[Records drawn from a dataset]
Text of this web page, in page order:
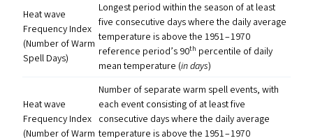
Heat wave
Frequency Index
(Number of Warm
Spell Days)
Longest period within the season of at least
five consecutive days where the daily average
temperature is above the 1951 – 1970
reference period’s 90th percentile of daily
mean temperature (in days)
Heat wave
Frequency Index
(Number of Warm
Number of separate warm spell events, with
each event consisting of at least five
consecutive days where the daily average
temperature is above the 1951 – 1970
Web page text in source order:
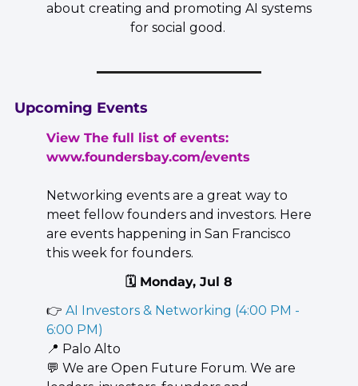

- _HOW TO COMPLETE THIS TASK_
Where a picture appears, skip it and copy the rest of the data word for word.

- _REPLY_
Text of this web page, in page order:
Heat wave
Frequency Index
(Number of Warm
Spell Days)
Longest period within the season of at least
five consecutive days where the daily average
temperature is above the 1951 – 1970
reference period’s 90th percentile of daily
mean temperature (in days)
Heat wave
Frequency Index
(Number of Warm
Number of separate warm spell events, with
each event consisting of at least five
consecutive days where the daily average
temperature is above the 1951 – 1970
Web page text in source order:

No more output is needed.